++++ Provided data ++++

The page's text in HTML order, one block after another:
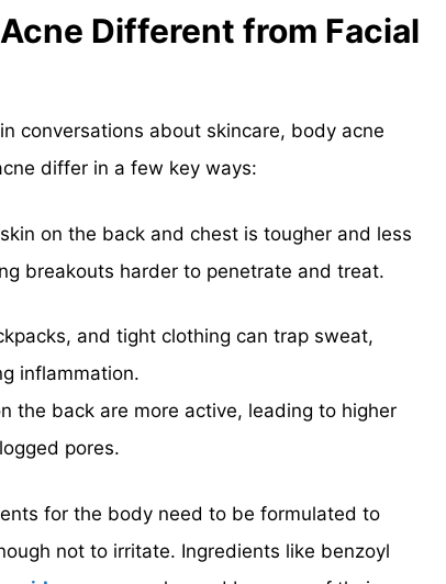
Different from Facial
conversations about skincare, body acne
differ in a few key ways:
on the back and chest is tougher and less
breakouts harder to penetrate and treat.
and tight clothing can trap sweat,
inflammation.
the back are more active, leading to higher
pores.
for the body need to be formulated to
not to irritate. Ingredients like benzoyl

++++

Every line above must appear in the answer unchanged, and no picture may appear in it.

The page's text in HTML order, one block after another:
Different from Facial
conversations about skincare, body acne
differ in a few key ways:
on the back and chest is tougher and less
breakouts harder to penetrate and treat.
and tight clothing can trap sweat,
inflammation.
the back are more active, leading to higher
pores.
for the body need to be formulated to
not to irritate. Ingredients like benzoyl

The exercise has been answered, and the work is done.